By the third one I’d stopped taking notes Agentic AI Companies, because the slides had started rhyming. Same orchestration diagram, same “human-in-the-loop” box drawn in a slightly different shade of blue, same confident claim about cutting onboarding time by 70%. If you’re shopping around for the top 5 custom agentic AI companies for financial services in 2026, you already know the feeling. Everybody sounds identical until you make them show you something real.
So here’s what I actually think, after a couple of years of watching these projects either land or quietly die in a steering committee.
Why “agentic” stopped being a buzzword sometime last year
Look I was a skeptic. Genuinely. In 2024 half of what got sold as an “agent” was a chatbot with a database connection and a marketing budget.
Something shifted though. The orchestration layers got boring in the best possible way, models got good enough to plan multi-step work without wandering off, and suddenly the bottleneck wasn’t the tech at all. McKinsey’s team put it well in their banking explainer the tooling around AI is genuinely getting simpler because the models keep getting more powerful. The hard part moved to your org chart. Which nobody wants to hear. McKinsey
Numbers back it up, annoyingly. Adoption across finance teams jumped past 40% this year, up something like sixfold from 2025. And in 2025 alone, fifty of the biggest banks on the planet put their hands up with 160-plus agentic use cases between them. That’s not a pilot wave anymore. That’s a stampede.

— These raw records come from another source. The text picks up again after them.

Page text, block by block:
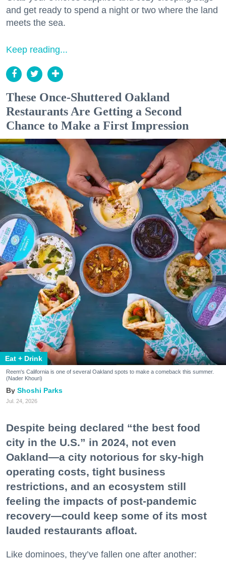
and get ready to spend a night or two where the land
meets the sea.
Keep reading...
These Once-Shuttered Oakland
Restaurants Are Getting a Second
Chance to Make a First Impression
Eat + Drink
Reem's California is one of several Oakland spots to make a comeback this summer.
(Nader Khouri)
Shoshi Parks
Jul. 24, 2026
Despite being declared “the best food
city in the U.S.” in 2024, not even
Oakland—a city notorious for sky-high
operating costs, tight business
restrictions, and an ecosystem still
feeling the impacts of post-pandemic
recovery—could keep some of its most
lauded restaurants afloat.
Like dominoes, they’ve fallen one after another:
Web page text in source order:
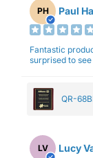
PH Paul
Fantastic product,
surprised to
QR-
LV Lucy
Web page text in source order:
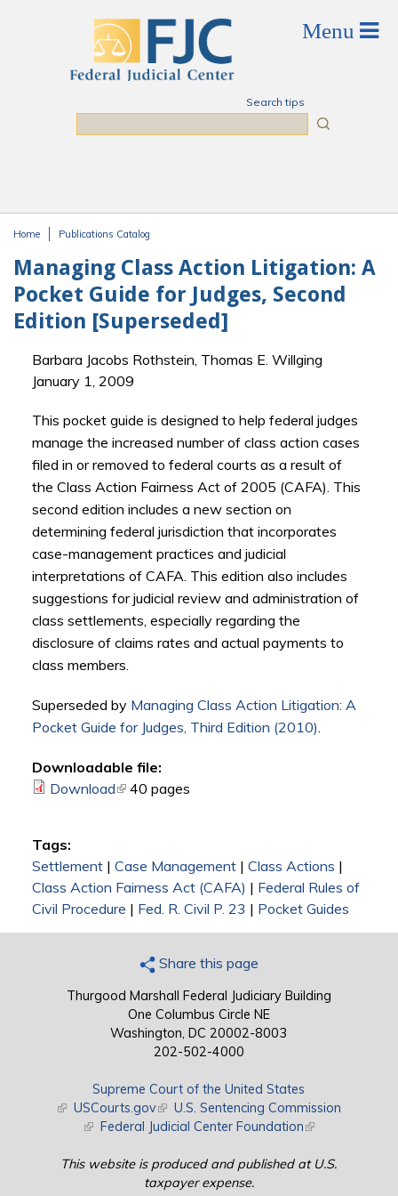
Search tips
Home Publications Catalog
Managing Class Action Litigation: A
Pocket Guide for Judges, Second
Edition [Superseded]
Barbara Jacobs Rothstein, Thomas E. Willging
January 1, 2009
This pocket guide is designed to help federal judges
manage the increased number of class action cases
filed in or removed to federal courts as a result of
the Class Action Fairness Act of 2005 (CAFA). This
second edition includes a new section on
determining federal jurisdiction that incorporates
case-management practices and judicial
interpretations of CAFA. This edition also includes
suggestions for judicial review and administration of
class settlements, especially regarding the
disclosure of claims rates and actual payments to
class members.
Superseded by Managing Class Action Litigation: A
Pocket Guide for Judges, Third Edition (2010).
Downloadable file:
Download(link is external)
40 pages
Tags:
Settlement| Case Management| Class Actions |
Class Action Fairness Act (CAFA) | Federal Rules of
Civil Procedure | Fed. R. Civil P. 23 | Pocket Guides
Share this page
Thurgood Marshall Federal Judiciary Building
One Columbus Circle NE
Washington, DC 20002-8003
202-502-4000
Supreme Court of the United States
(link is external)
USCourts.gov(link is external)
U.S. Sentencing Commission
(link is external)
Federal Judicial Center Foundation(link is external)
This website is produced and published at U.S.
taxpayer expense.

But a stampede where most people are still running in circles. Roughly one in ten companies has actually shipped agents to production. Everyone plans to. Very few have.
Where the projects break
It’s rarely the model. I’ve seen exactly one deployment fail because the reasoning was bad.
The rest? Data that lives in four systems that don’t speak, a governance framework nobody wrote until month eight, and a sponsor who leaves for another bank halfway through. Boring reasons. Preventable ones. Your vendor choice matters mostly because a good partner has already tripped over all three at someone else’s institution and knows where the holes are.
How I ranked these five (and why you might rank them differently)
Fair warning: most “best vendor” lists you’ll find are published by the vendor sitting at number one. Cute trick. I’ve tried not to do that.
What I weighted, roughly in order:
Regulatory muscle. Has this firm been in a room with an examiner? Not “are they SOC 2 compliant” everyone is. I mean have their agents survived scrutiny from someone whose job is to be suspicious.
Custom build capability versus shelf product. Huge distinction that gets blurred constantly. Some of these shops will build you something bespoke. Others hand you a platform and a services team to configure it. Neither is wrong. They’re just different purchases, and confusing the two is how banks end up with a $2M license and no use case.
Evidence of live deployments. Not logos on a wall. Named workflows, measurable before-and-after.
Whether they’ll tell you no. My favourite signal, honestly. A partner who pushes back on a bad use case in the sales cycle is worth three who nod along. I’ve hired the nodders. Don’t be me in 2023.
Alright. The list.
1. Kore.ai the one your enterprise architecture team will actually approve
Start here if you’re a mid-to-large institution with a nervous CIO.
Kore.ai runs a dedicated financial services practice and has collected analyst recognition from Gartner, Forrester and Everest Group across both conversational and agentic categories. Their AI for Banking offering covers retail banking, wealth management, insurance and back-office functions, with prebuilt capabilities so institutions aren’t starting from a blank file. Kore.ai
Here’s what sold me the first time I saw it properly. The governance layer isn’t bolted on. Audit logging, role-based access, encryption, configurable guardrails it’s all sitting there from day one, which means your risk committee gets answers instead of promises. They’ve also got somewhere north of 300 pre-built agents and templates, so the “what do we even automate first” paralysis gets shorter.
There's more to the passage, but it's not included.